{smcl}
{* *! version 2.0  12jul2022}{...}
{viewerjumpto "Syntax" "examplehelpfile##syntax"}{...}
{viewerjumpto "Description" "examplehelpfile##description"}{...}
{viewerjumpto "Options" "examplehelpfile##options"}{...}
{viewerjumpto "Remarks" "examplehelpfile##remarks"}{...}
{viewerjumpto "Examples" "examplehelpfile##examples"}{...}
{viewerjumpto "References" "references##references"}{...}

{title:Title}

{phang}
{bf:gintreg} {hline 2} Generalized Interval Regression


{marker syntax}{...}
{title:Syntax}

{p 8 20 2}
{cmdab:gintreg}
{it:{help depvar:depvar1}}
{it:{help depvar:depvar2}}
[{indepvars}]
[{it:if}]
[{it:in}]
[{cmd:,} {it:options}]

{pstd}
{it:depvar1} and {it:depvar2} should have the following form:

             Type of data {space 16} {it:depvar1}  {it:depvar2}
             {hline 46}
             point data{space 10}{it:a} = [{it:a},{it:a}]{space 4}{it:a}{space 8 }{it:a} 
             interval data{space 11}[{it:a},{it:b}]{space 4}{it:a}{space 8}{it:b }
             left-censored data{space 3}(-inf,{it:b}]{space 4}{cmd:.}{space 8}{it:b}
             right-censored data{space 3}[{it:a},inf){space 4}{it:a}{space 8}{cmd:.} 
             {hline 46}
			 
{pstd}
If using grouped data then the form will be similar:

	     Type of data {space 16} {it:depvar1}  {it:depvar2} {space 1} {it: frequency}
             {hline 59}
             point data{space 10}{it:a} = [{it:a},{it:a}]{space 4}{it:a}{space 8 }{it:a} {space 8} {it:n}
             interval data{space 11}[{it:a},{it:b}]{space 4}{it:a}{space 8}{it:b } {space 7} {it:n}
             left-censored data{space 3}(-inf,{it:b}]{space 4}{cmd:.}{space 8}{it:b} {space 8} {it:n}
             right-censored data{space 3}[{it:a},inf){space 4}{it:a}{space 8}{cmd:.}  {space 7} {it:n}
             {hline 59}


{synoptset 24 tabbed}{...}
{synopthdr}
{synoptline}
{syntab:Main}
{synopt:{opt dist:ribution(dist_type)}} Supported distributions come from the Skewed Generalized t and Generlized Beta of the Second Kind families of distributions, namely:

				Distribution{space 25}{it:dist_type}
				{hline 46}
				Normal{space 31}normal
				Skewed Normal{space 24}snormal
				Laplace{space 30}laplace
				Skewed Laplace{space 23}slaplace
				Generalized Error{space 20}ged
				Skewed Generalized Error{space 13}sged
				t{space 36}t
				Generalized t{space 24}gt
				Skewed t{space 29}st
				Skewed Generalized t{space 17}sgt
				Lognormal{space 28}lnormal
				Weibull{space 30}weibull
				Gamma{space 32}gamma
				Generalized Gamma{space 20}ggamma
				Burr type 3{space 26}br3
				Burr type 12{space 25}br12
				Generalized Beta of the Second Kind{space 2}gb2
				{hline 46}
{synopt:{opth const:raints(numlist)}} specified linear constraints by number to be applied.

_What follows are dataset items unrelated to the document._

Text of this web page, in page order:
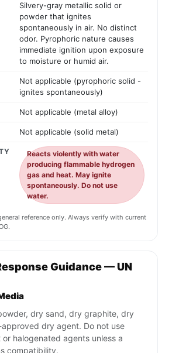
Silvery-gray metallic solid or
powder that ignites
spontaneously in air. No distinct
odor. Pyrophoric nature causes
immediate ignition upon exposure
to moisture or humid air.
Not applicable (pyrophoric solid -
ignites spontaneously)
Not applicable (metal alloy)
Not applicable (solid metal)
Reacts violently with water
producing flammable hydrogen
gas and heat. May ignite
spontaneously. Do not use
water.
reference only. Always verify with current
Guidance — UN
dry sand, dry graphite, dry
approved dry agent. Do not use
or halogenated agents unless a
compatibility.
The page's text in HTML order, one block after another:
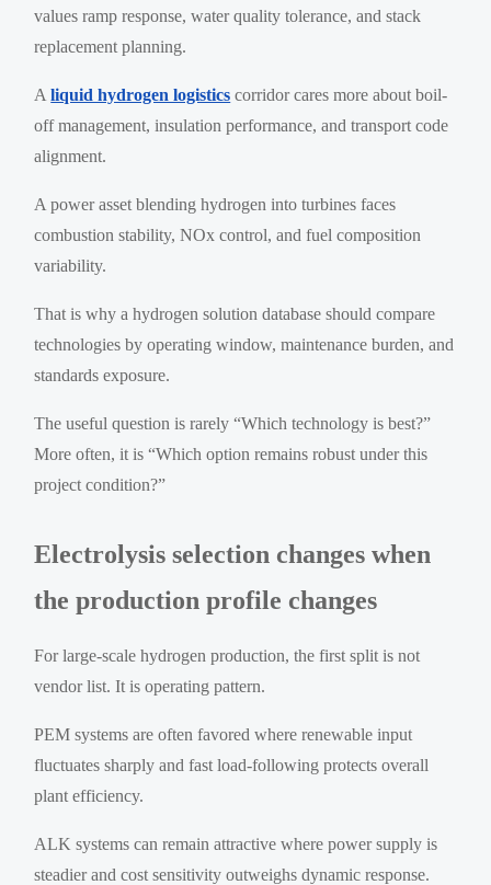
values ramp response, water quality tolerance, and stack
replacement planning.
Aliquid hydrogen logistics corridor cares more about boil-
off management, insulation performance, and transport code
alignment.
A power asset blending hydrogen into turbines faces
combustion stability, NOx control, and fuel composition
variability.
That is why a hydrogen solution database should compare
technologies by operating window, maintenance burden, and
standards exposure.
The useful question is rarely “Which technology is best?”
More often, it is “Which option remains robust under this
project condition?”
Electrolysis selection changes when
the production profile changes
For large-scale hydrogen production, the first split is not
vendor list. It is operating pattern.
PEM systems are often favored where renewable input
fluctuates sharply and fast load-following protects overall
plant efficiency.
ALK systems can remain attractive where power supply is
steadier and cost sensitivity outweighs dynamic response.
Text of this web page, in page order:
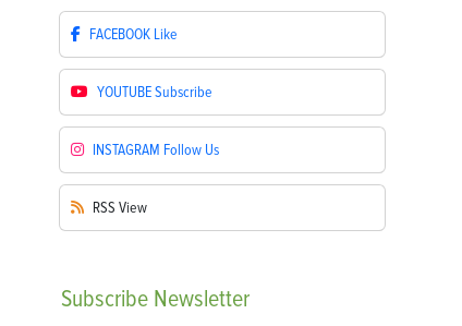
FACEBOOK Like
YOUTUBESubscribe
INSTAGRAM Follow Us
RSS View
Subscribe Newsletter
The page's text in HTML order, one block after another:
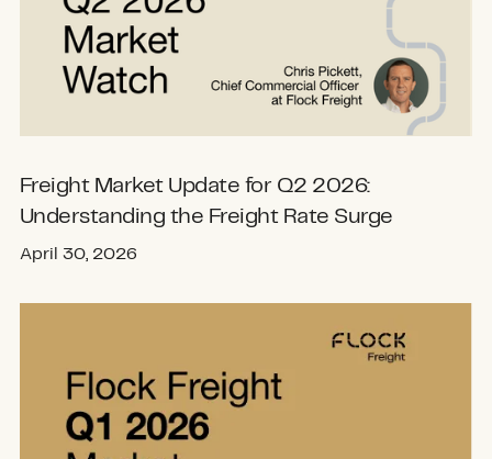
Freight Market Update for Q2 2026:
Understanding the Freight Rate Surge
April 30, 2026
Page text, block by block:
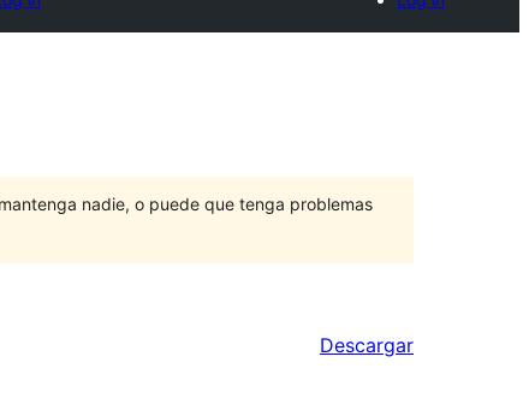
nadie, o puede que tenga problemas
Descargar
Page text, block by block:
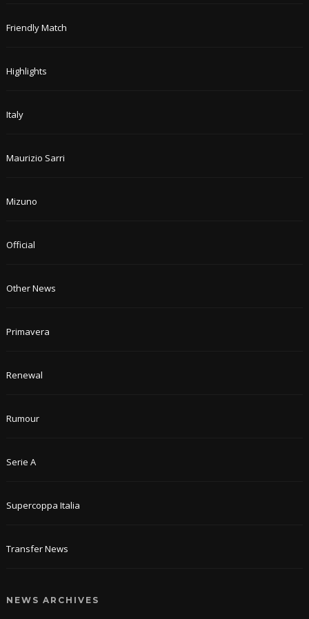
Friendly Match
Highlights
Italy
Maurizio Sarri
Mizuno
Official
Other News
Primavera
Renewal
Rumour
Serie A
Supercoppa Italia
Transfer News
NEWS ARCHIVES
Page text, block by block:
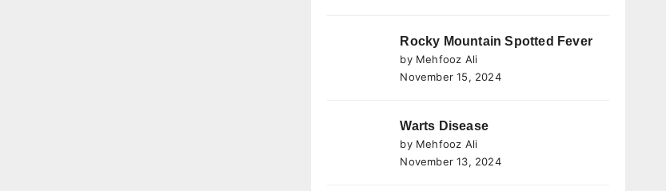
Rocky Mountain Spotted Fever
by Mehfooz Ali
November 15, 2024
Warts Disease
by Mehfooz Ali
November 13, 2024
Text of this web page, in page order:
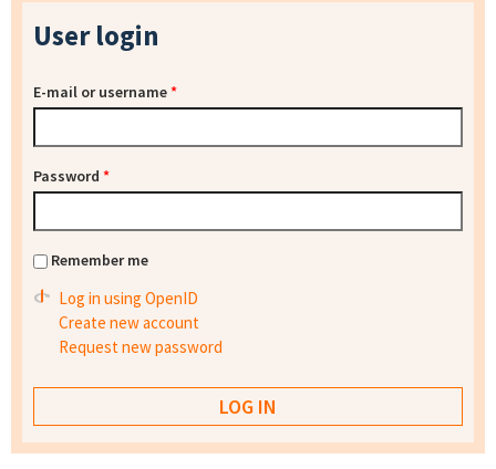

Can use this option along with {opt dist:ribution} to allow for any distribution in the SGT or GB2 family trees.{p_end}
{synopt:{opth freq:uency(varlist)}} if using group data specify variable that denotes frequency. {p_end}

{syntab: Model}
{synopt:{opth sigma(varlist)}} allows the {opt log of sigma} to vary as a linear function of independent variables; can use with any {it:dist_type} except gamma. {p_end}
{synopt:{opth lambda(varlist)}} allows lambda to vary as a function of independent variables; can use with {it:dist_type} snormal, slaplace, sged, st or sgt.{p_end}
{synopt:{opth p(varlist)}} allows p to vary as a linear function of independent variables; can use with {it:dist_type} ged, sged, gt, sgt, gamma, ggamma, br3 or gb2. {p_end}
{synopt:{opth q(varlist)}} allows q to vary as a linear function of independent variables; can use with {it:dist_type} t, gt, st, sgt, br12 or gb2. {p_end}

{syntab: SE/Robust}
{synopt :{opth vce(vcetype)}} {it:vcetype} may be {opt oim}, {opt r:obust}, {opt cl:uster} {it:clustvar}, {opt opg}, {opt boot:strap} or {opt jack:knife}. {p_end}
{synopt:{opt robust}} use robust standard errors. {p_end}
{synopt: {opth cluster(varlist)}} cluster standard errors with respect to sampling
unit {varlist}. {p_end}

{syntab: Estimation}
{synopt:{opth init:ial(numlist)}} initial values for p,q and lambda in that order. if the distribution does not have p, q or lambda, key in initial values for mu and lnsigma in that order. 
Because of the construction of {bf:gintreg}, redundant values are sometimes required, e.g. three values are required for the t distribution (corresponding to p, q, lambda) despite p and lambda being constrained to 2 and 0.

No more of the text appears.